[Task objective] Each line from the one containing "Where is each" through the last line of the records is to be repeated exactly, with all pictures left out.

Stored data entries

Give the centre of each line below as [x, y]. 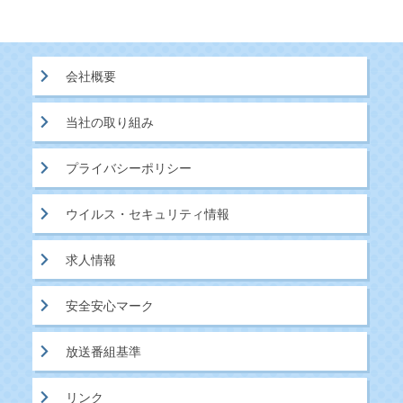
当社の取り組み [110, 122]
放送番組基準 [104, 351]
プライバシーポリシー [129, 168]
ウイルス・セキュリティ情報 [148, 214]
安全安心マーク [110, 305]
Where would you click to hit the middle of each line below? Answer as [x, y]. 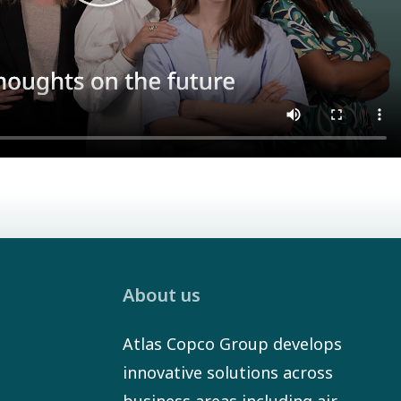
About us [162, 295]
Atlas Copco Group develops [233, 344]
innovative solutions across [228, 372]
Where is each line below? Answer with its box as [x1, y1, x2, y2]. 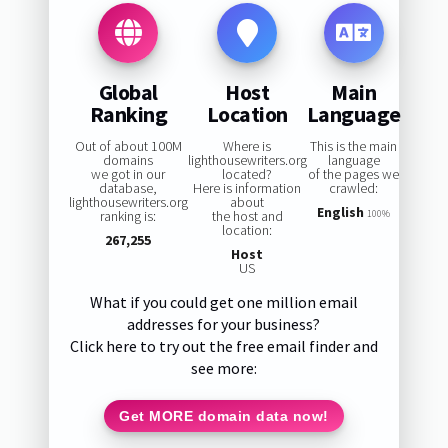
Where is [223, 137, 272, 156]
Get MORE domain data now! [119, 407, 329, 424]
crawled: [329, 179, 379, 198]
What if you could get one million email [89, 292, 358, 313]
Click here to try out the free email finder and [69, 336, 378, 357]
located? [222, 165, 273, 184]
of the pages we [308, 165, 400, 184]
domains [103, 151, 154, 170]
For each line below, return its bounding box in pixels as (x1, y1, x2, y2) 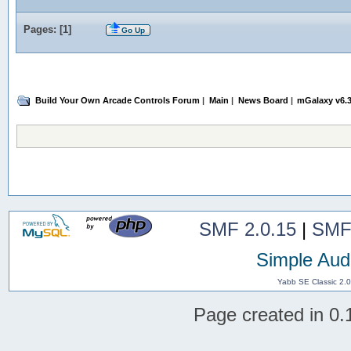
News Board (237, 96, 288, 106)
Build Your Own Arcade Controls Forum (35, 96, 201, 106)
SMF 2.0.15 (198, 219, 296, 240)
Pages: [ (23, 24, 63, 36)

[Task output]
Where is each line below? Answer with its box as [x1, y1, x2, y2]. 
Where is [223, 137, 272, 156]
Get MORE domain data now! [119, 407, 329, 424]
crawled: [329, 179, 379, 198]
What if you could get one million email [89, 292, 358, 313]
Click here to try out the free email finder and [69, 336, 378, 357]
located? [222, 165, 273, 184]
of the pages we [308, 165, 400, 184]
domains [103, 151, 154, 170]
For each line below, return its bounding box in pixels as (x1, y1, x2, y2) 
News Board (237, 96, 288, 106)
Build Your Own Arcade Controls Forum (35, 96, 201, 106)
SMF 2.0.15 (198, 219, 296, 240)
Pages: [ (23, 24, 63, 36)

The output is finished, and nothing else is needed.